Undergoing hormone therapy may raise the risks of heart disease and stroke among transgender people, a new study suggests.
The number of people who are transgender and who undergo surgery and hormone therapies to transition has increased sharply in recent years – particularly in the US.
Transitioning has many measurable benefits, including alleviating gender dysphoria for 80 percent of people who undergo the changes, improving their sex lives and overall quality of life.
But introducing higher levels of sex hormones is not without its risks, including raising the risks of heart attacks, strokes and blood clots by as much as two-fold, a new Amsterdam University study found.
Heart attacks, strokes and blood clots may be up to twice as common among transgender people as they are among the general population, new research finds
Trans men and women face an onslaught of social pressures, stigmas and prejudices that simply surpass what most of the population is subjected to.
Family rejection, bullying and feelings that their bodies don’t match who they are haunt transgender individuals disproportionately.
And for this reason, transgender children and teens are at vastly greater risks of attempting suicide than are their counterparts whose identities align with the gender they were assigned at birth.
About half of all transgender teenagers that were assigned female at birth but identify as male have attempted suicide, as have about 30 percent of teens assigned male but who identify as female.
Some 40 percent of teenagers that don’t strictly identify with either gender have attempted suicide, a recent University of Arizona study found.
Transitioning, on the other hand, has been shown to bring all manner of mental health and social benefits to trans people.
Transitioning can consist of hormonal and surgical components – usually in that order – to help trans men and women modify their bodies to reflect their identities.
Surgeries to remove breasts and construct male genitalia for trans men, or to construct breasts and female genitalia for trans women are more invasive, but hormone therapies trigger more global changes within the body.
From research on post-menopausal women on hormone therapies, we’ve long known that introducing additional hormones comes with some complications are risks, but hormonal transitions are still a new enough medical development that there is little research on their long-term consequences.
To measure how testosterone and estrogen injections therapies for trans men and women, respectively, alter heart risks, the study, conducted by the Amsterdam University Medical Center, followed 2,517 trans women and 1,358 trans men from the Netherlands over the course of nearly a decade.
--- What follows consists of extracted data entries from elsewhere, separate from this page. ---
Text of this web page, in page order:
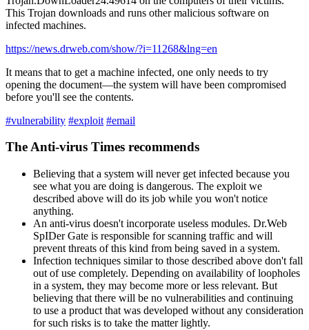
This Trojan downloads and runs other malicious software on
infected machines.
https://news.drweb.com/show/?i=11268&lng=en
It means that to get a machine infected, one only needs to try
opening the document—the system will have been compromised
before you'll see the contents.
#vulnerability #exploit #email
The Anti-virus Times recommends
Believing that a system will never get infected because you
see what you are doing is dangerous. The exploit we
described above will do its job while you won't notice
anything.
An anti-virus doesn't incorporate useless modules. Dr.Web
SpIDer Gate is responsible for scanning traffic and will
prevent threats of this kind from being saved in a system.
Infection techniques similar to those described above don't fall
out of use completely. Depending on availability of loopholes
in a system, they may become more or less relevant. But
believing that there will be no vulnerabilities and continuing
to use a product that was developed without any consideration
for such risks is to take the matter lightly.

Trans women who received estrogen therapy had over twice as many strokes as cis women over the course of nine years, and just short of twice as many strokes as cis men.
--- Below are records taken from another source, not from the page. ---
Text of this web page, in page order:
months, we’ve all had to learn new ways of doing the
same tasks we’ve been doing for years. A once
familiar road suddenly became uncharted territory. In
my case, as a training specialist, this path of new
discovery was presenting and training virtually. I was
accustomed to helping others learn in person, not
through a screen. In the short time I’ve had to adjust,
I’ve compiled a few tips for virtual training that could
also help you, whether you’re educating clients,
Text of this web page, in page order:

Clots were also five times more common among trans women than cis women, and almost as much more common than they were among cis men.
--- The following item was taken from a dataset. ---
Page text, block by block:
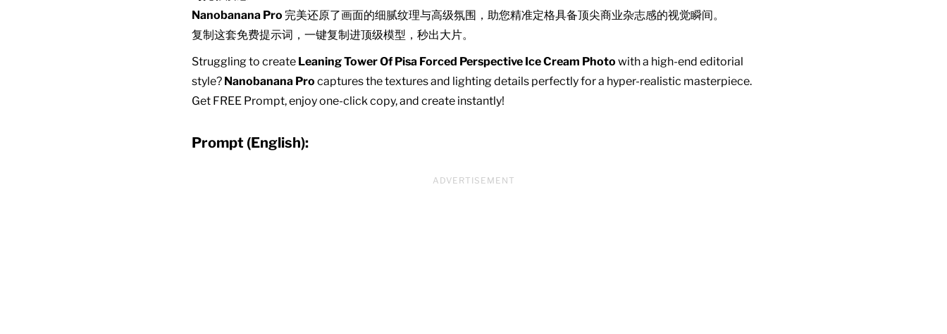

Trans women also had far more heart attacks than did cis women, with rates tripling among those who had transitioned.
Certainly, trans people face social stresses that in and of themselves place greater pressure on the cardiovascular system.
Plus, those hardships are often associated with other behaviors that are bad for heart health.
‘In light of our results, we urge both physicians and transgender individuals to be aware of this increased cardiovascular risk,’ said first study author Dr Nienke Nota, an endocrinologist at the Amsterdam University Medical Center.
‘It may be helpful to reduce risk factors by stopping smoking, exercising, eating a healthy diet and losing weight, if needed before starting therapy, and clinicians should continue to evaluate patients on an ongoing basis thereafter.’
The new study didn’t attempt to find out why trans and cis people face such different risks, but, based on prior research, the team had some notion of what may have been at play.
Testosterone – taken to facilitate a female-to-male transition – is known to have a thickening effect on the blood.
The more viscose, sluggish blood is richer in red blood cells. It also tends to be higher in bad cholesterol and lower in good cholesterol – all of which make blood stickier, and harder for the heart to pump.
Trans women take estrogen, which is known to raise risks of blood clots and cause inflammation of the blood vessels, putting veins and arteries in greater danger of becoming blocked off.
The researchers advise that, given the benefits of transitioning, trans men and women should keep close track of their heart health, and modify the lifestyle factors that they can to offset the risks introduced by hormone therapy.